Records drawn from a dataset:
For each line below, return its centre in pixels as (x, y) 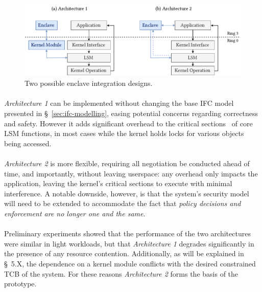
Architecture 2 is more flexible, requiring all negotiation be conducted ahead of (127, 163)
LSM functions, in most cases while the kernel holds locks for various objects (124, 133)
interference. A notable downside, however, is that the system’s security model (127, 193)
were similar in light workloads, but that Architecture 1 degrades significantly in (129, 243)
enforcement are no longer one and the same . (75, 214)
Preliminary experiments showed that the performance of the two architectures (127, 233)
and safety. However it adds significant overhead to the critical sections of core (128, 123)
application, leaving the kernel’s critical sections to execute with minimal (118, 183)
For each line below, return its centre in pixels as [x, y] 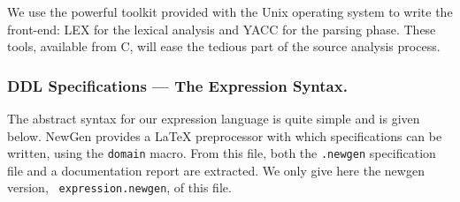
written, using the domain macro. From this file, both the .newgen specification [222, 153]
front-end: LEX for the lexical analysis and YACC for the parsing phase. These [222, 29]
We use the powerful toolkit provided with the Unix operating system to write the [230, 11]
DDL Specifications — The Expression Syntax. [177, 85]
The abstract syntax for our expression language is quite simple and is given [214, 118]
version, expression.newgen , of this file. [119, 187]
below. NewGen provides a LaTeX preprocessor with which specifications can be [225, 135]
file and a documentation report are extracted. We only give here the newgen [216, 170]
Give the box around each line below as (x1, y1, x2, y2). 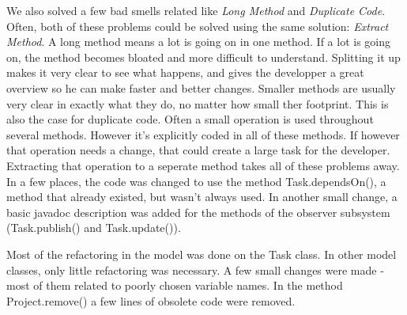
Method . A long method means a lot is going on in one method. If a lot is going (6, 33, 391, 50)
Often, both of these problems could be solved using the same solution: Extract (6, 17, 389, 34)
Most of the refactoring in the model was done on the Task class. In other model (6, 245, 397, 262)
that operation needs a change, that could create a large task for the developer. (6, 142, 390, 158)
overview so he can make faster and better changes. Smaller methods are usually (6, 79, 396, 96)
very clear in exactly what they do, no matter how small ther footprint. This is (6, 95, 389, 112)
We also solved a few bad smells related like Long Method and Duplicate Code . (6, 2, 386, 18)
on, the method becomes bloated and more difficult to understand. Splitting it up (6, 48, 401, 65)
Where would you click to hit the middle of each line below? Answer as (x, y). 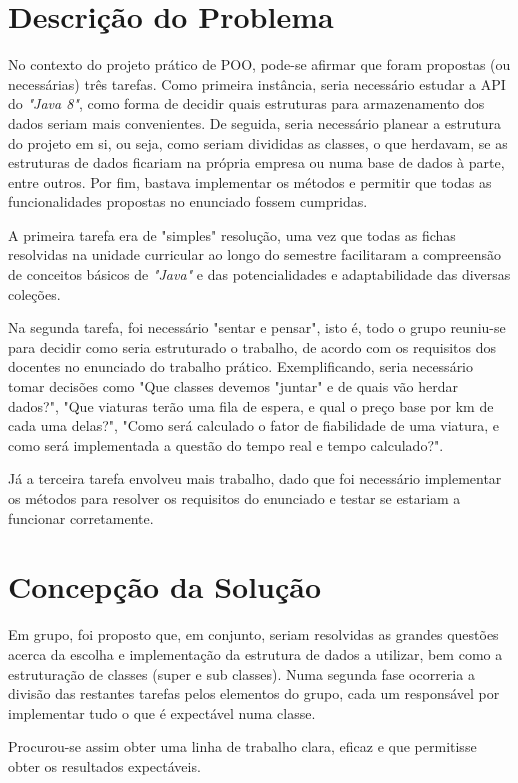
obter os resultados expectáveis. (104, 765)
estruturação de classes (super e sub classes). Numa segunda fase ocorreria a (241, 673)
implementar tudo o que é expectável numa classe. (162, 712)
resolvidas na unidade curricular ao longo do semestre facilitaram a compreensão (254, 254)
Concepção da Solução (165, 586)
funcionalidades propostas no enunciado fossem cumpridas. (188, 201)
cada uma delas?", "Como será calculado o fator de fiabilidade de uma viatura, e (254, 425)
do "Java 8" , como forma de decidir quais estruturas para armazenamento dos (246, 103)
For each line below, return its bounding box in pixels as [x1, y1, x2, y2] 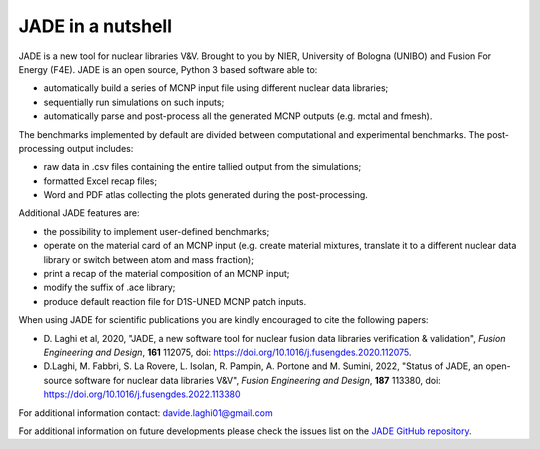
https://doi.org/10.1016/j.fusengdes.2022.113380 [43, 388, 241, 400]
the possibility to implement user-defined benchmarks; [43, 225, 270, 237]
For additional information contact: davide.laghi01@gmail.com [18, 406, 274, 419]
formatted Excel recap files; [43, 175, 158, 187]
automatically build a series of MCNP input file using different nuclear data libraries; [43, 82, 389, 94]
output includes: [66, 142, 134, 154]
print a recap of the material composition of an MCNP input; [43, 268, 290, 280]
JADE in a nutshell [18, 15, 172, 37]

* * *

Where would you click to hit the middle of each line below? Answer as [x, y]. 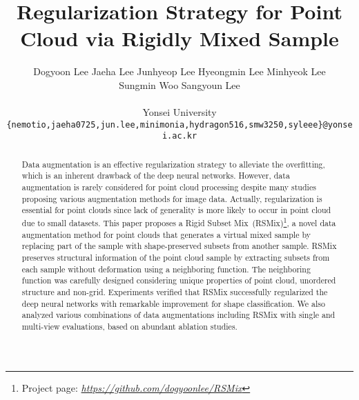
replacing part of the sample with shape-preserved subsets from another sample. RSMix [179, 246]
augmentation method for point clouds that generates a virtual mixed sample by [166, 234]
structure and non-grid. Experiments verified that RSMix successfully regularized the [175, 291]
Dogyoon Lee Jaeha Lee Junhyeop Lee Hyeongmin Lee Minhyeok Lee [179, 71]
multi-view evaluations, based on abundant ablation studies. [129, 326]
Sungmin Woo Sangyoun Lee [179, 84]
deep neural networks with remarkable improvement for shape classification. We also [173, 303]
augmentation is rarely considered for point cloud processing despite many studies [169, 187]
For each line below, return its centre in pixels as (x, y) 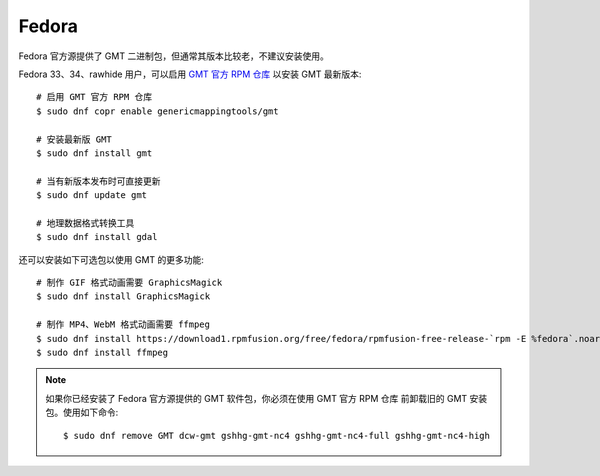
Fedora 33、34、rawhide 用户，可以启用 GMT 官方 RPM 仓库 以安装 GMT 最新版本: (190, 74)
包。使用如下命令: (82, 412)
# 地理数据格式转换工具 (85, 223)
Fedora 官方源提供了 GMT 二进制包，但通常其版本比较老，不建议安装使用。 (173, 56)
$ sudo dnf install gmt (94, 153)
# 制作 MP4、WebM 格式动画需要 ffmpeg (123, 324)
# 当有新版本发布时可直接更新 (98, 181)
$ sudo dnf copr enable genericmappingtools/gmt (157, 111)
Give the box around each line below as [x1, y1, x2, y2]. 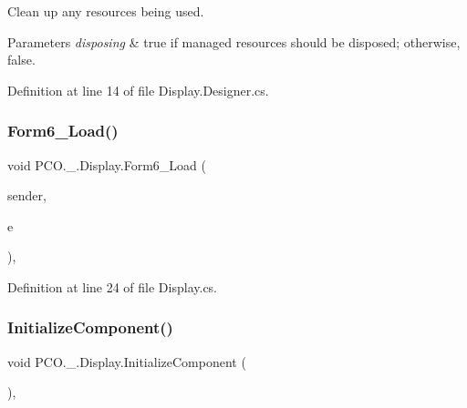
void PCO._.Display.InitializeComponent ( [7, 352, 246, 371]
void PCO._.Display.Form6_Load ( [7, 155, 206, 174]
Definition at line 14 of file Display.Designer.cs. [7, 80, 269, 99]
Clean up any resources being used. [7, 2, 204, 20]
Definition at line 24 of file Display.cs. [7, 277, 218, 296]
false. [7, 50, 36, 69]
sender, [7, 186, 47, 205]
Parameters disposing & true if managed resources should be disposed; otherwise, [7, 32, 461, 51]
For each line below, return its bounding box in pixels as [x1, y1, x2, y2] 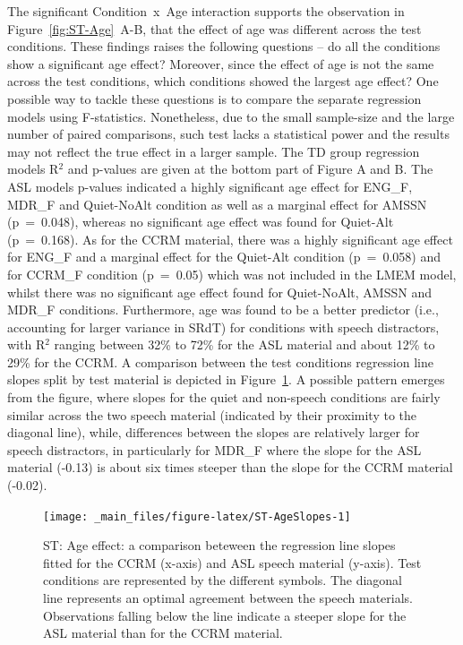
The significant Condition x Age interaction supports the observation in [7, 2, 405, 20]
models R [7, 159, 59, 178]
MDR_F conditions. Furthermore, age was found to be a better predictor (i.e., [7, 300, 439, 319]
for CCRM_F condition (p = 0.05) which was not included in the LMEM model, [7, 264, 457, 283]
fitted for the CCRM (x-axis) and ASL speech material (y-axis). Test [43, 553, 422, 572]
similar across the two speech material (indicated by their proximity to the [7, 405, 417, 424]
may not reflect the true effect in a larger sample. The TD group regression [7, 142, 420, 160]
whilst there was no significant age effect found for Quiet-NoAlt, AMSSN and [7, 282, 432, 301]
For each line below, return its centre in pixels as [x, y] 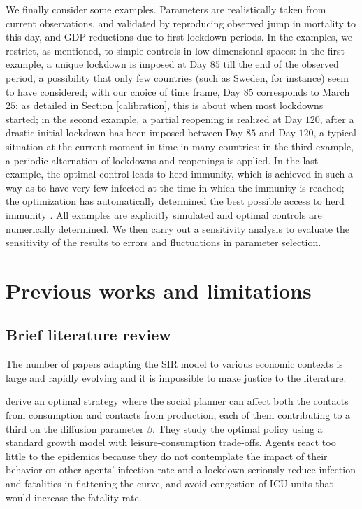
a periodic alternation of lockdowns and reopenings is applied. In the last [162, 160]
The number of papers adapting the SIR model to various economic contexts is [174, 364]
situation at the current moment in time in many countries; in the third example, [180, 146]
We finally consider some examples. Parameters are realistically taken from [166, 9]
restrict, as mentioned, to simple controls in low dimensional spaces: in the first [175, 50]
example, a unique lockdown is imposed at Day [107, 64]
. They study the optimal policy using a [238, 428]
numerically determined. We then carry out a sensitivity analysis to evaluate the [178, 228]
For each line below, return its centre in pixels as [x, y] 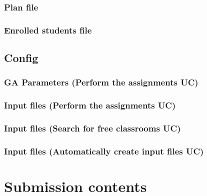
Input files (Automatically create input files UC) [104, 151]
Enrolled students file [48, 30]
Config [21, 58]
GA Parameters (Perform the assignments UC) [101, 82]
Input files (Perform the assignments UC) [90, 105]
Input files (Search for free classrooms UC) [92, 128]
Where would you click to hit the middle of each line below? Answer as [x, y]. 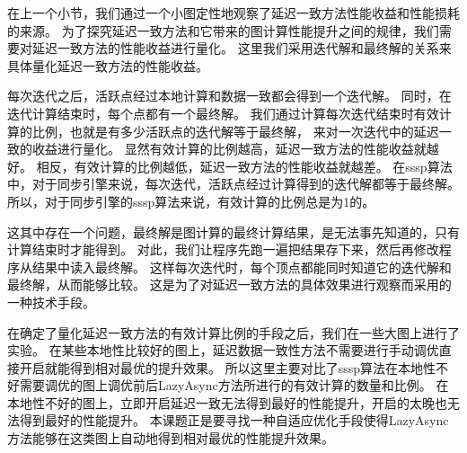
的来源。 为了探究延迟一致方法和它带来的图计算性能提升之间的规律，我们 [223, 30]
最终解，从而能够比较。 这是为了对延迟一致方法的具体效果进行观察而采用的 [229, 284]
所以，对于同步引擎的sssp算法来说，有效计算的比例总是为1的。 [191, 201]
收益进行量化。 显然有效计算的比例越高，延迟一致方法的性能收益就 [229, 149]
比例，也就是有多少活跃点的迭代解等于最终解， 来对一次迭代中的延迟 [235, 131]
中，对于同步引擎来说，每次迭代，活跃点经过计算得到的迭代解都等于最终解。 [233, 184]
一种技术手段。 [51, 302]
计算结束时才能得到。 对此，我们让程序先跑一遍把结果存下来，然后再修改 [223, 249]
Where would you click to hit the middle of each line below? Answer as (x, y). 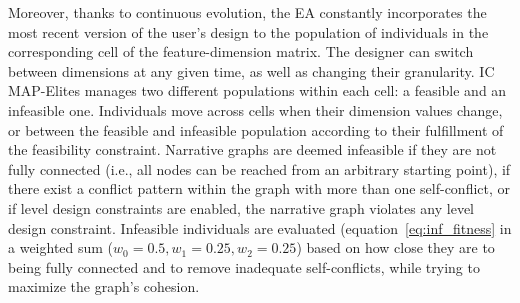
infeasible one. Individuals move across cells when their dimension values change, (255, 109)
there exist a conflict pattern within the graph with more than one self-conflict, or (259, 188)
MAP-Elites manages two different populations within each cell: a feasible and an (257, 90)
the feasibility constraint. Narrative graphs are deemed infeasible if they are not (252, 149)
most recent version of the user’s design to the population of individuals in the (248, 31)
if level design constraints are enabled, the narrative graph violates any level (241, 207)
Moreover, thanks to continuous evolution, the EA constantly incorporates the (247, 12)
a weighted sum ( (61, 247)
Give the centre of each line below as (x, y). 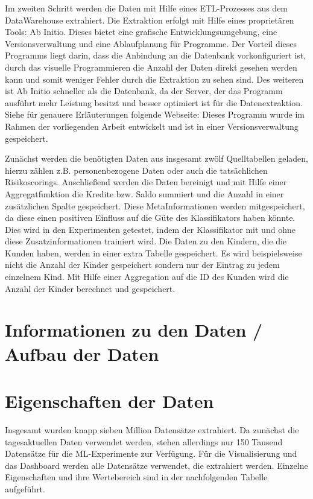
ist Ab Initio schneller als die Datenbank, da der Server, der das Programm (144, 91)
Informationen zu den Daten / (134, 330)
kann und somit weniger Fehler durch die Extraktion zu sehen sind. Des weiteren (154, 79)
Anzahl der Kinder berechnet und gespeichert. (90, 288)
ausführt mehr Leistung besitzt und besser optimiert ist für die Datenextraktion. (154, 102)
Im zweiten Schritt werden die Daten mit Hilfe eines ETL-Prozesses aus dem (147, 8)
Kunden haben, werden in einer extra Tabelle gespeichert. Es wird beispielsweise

Work item:
Only lines with the word "sudo" count here; copy every one from the records.

Solution below:
$ sudo dnf install gmt (94, 153)
$ sudo dnf copr enable genericmappingtools/gmt (157, 111)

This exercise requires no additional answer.